WHAT YOU SHOULD DO -
Copy each line of the entries that contains the word "evil".

Start of EXCERPTED RECORDS

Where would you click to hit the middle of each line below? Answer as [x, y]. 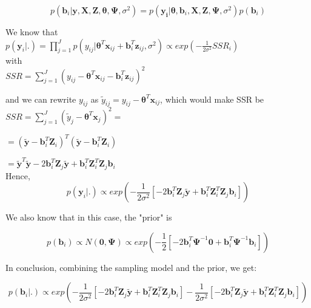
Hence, [18, 175]
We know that [32, 32]
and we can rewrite [41, 99]
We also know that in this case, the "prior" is [89, 217]
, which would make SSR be [212, 99]
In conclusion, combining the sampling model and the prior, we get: [131, 267]
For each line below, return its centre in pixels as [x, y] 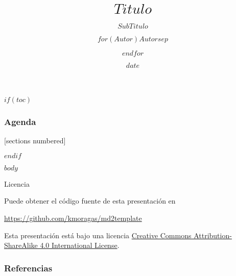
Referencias [28, 268]
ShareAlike [21, 245]
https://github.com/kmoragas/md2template [73, 218]
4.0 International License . [80, 245]
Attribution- [213, 235]
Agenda [20, 121]
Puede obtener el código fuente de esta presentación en [90, 201]
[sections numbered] [35, 141]
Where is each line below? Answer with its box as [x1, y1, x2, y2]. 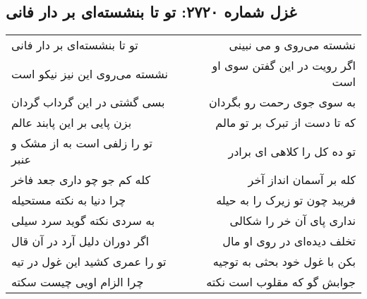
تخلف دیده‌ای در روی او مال [222, 233, 356, 250]
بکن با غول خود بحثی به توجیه [212, 253, 356, 270]
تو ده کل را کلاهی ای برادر [228, 142, 356, 159]
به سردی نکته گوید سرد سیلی [11, 212, 155, 229]
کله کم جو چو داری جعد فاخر [11, 171, 151, 188]
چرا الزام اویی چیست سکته [11, 274, 144, 291]
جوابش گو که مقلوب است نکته [206, 274, 356, 291]
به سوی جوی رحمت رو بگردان [208, 94, 356, 111]
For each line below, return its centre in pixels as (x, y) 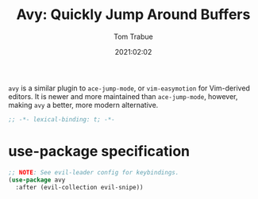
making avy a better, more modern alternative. (83, 105)
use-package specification (99, 151)
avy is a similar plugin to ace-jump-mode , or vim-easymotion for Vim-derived (129, 88)
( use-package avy (37, 180)
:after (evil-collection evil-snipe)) (80, 187)
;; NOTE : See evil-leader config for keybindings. (94, 172)
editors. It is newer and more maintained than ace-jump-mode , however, (123, 96)
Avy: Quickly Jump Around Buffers (133, 15)
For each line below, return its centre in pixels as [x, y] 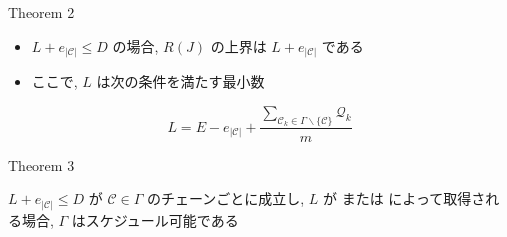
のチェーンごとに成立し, [225, 198]
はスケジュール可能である [155, 219]
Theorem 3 [41, 164]
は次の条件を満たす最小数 [180, 81]
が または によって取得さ [404, 198]
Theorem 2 [41, 12]
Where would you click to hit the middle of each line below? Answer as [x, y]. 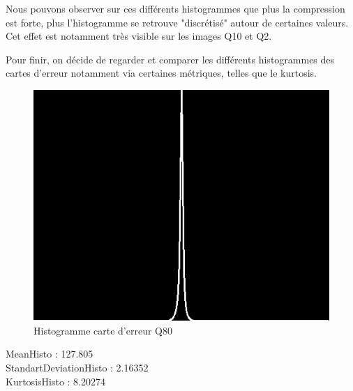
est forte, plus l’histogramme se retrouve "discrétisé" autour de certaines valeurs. [177, 22]
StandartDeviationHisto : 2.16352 [77, 367]
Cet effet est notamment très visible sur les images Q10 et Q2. [139, 36]
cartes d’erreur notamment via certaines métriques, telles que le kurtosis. [161, 73]
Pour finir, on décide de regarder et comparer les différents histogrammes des [170, 59]
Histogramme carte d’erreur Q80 [103, 330]
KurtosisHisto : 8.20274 [55, 381]
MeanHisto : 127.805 [50, 354]
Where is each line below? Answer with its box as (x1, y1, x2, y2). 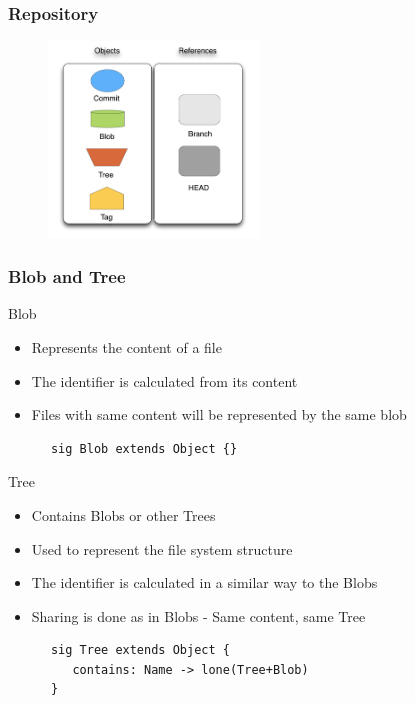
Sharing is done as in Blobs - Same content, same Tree (31, 605, 366, 626)
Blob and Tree (8, 264, 126, 289)
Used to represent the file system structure (31, 538, 293, 559)
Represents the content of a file (31, 336, 222, 357)
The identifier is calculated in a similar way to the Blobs (31, 572, 378, 593)
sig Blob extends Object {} (50, 441, 238, 456)
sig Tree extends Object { (50, 643, 230, 658)
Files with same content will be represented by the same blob (31, 404, 407, 425)
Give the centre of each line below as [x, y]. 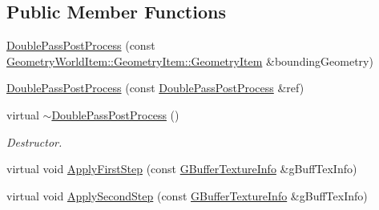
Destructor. [34, 141]
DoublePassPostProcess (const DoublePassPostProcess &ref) [155, 88]
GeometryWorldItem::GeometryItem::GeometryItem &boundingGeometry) [190, 61]
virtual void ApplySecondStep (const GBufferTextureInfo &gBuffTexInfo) [187, 195]
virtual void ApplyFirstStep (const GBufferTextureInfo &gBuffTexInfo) [182, 169]
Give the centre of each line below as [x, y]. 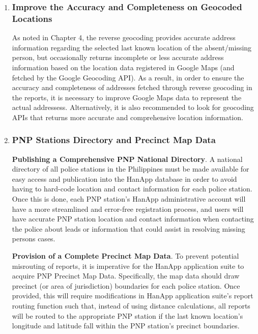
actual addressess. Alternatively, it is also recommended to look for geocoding [133, 107]
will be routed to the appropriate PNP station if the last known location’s [127, 315]
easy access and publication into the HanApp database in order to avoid [124, 178]
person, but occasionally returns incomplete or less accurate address [118, 57]
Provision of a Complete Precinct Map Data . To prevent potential [125, 256]
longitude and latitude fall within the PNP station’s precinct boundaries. [126, 326]
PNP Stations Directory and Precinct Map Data [114, 140]
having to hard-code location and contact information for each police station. [132, 189]
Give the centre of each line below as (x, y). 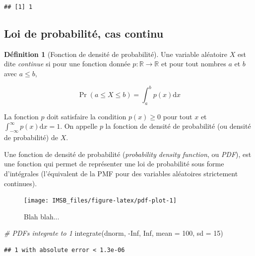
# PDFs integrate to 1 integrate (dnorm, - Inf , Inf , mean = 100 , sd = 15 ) (114, 233)
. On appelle (79, 126)
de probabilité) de (31, 137)
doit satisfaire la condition (87, 116)
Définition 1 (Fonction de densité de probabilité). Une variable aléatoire (116, 54)
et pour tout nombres (193, 64)
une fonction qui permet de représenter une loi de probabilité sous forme (114, 164)
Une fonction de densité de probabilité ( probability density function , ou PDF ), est (128, 154)
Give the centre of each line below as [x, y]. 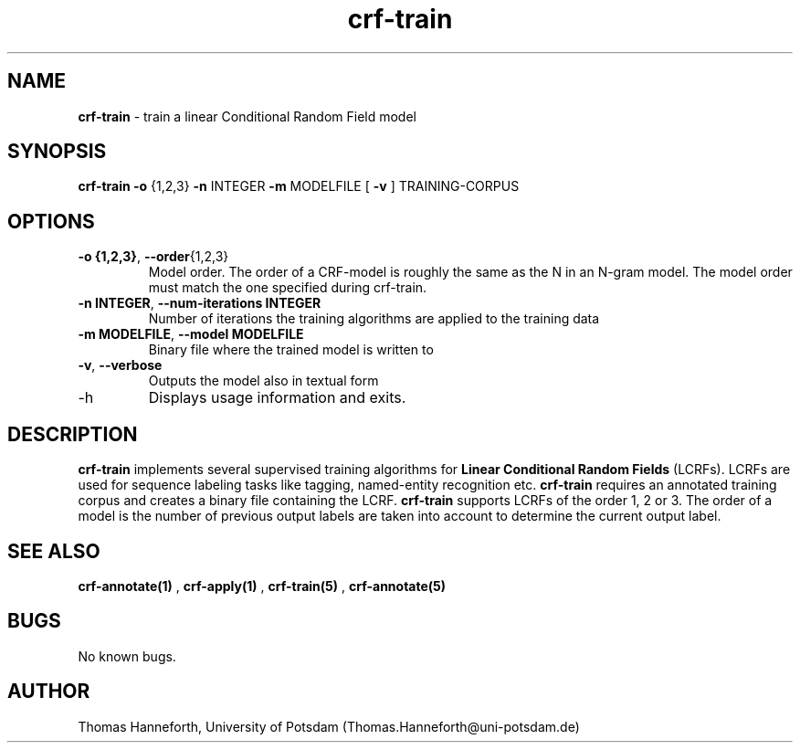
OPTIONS [51, 221]
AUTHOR [49, 692]
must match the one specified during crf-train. [288, 288]
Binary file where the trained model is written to [291, 350]
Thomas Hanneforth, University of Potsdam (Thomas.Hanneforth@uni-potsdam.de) [329, 726]
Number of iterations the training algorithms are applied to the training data [374, 319]
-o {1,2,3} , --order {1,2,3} [153, 257]
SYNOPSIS [57, 152]
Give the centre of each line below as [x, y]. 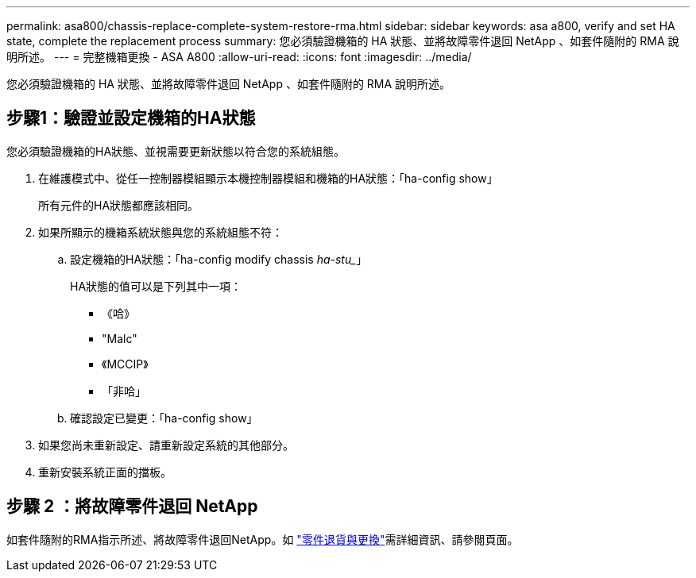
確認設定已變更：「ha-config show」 [164, 418]
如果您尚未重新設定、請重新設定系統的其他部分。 [166, 445]
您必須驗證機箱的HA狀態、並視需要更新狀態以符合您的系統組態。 [176, 151]
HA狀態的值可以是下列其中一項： [156, 286]
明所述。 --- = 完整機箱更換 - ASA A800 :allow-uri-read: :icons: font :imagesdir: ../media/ [239, 57]
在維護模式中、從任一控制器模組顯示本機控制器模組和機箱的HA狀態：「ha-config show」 [268, 178]
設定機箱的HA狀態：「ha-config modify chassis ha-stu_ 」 [219, 259]
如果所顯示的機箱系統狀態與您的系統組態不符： [160, 232]
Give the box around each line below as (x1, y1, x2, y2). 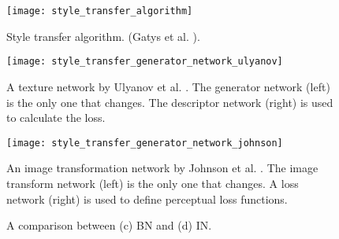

End of EXCERPTED RECORDS

TASK RESULT -
:after (evil-collection evil-snipe)) (80, 187)
;; NOTE : See evil-leader config for keybindings. (94, 172)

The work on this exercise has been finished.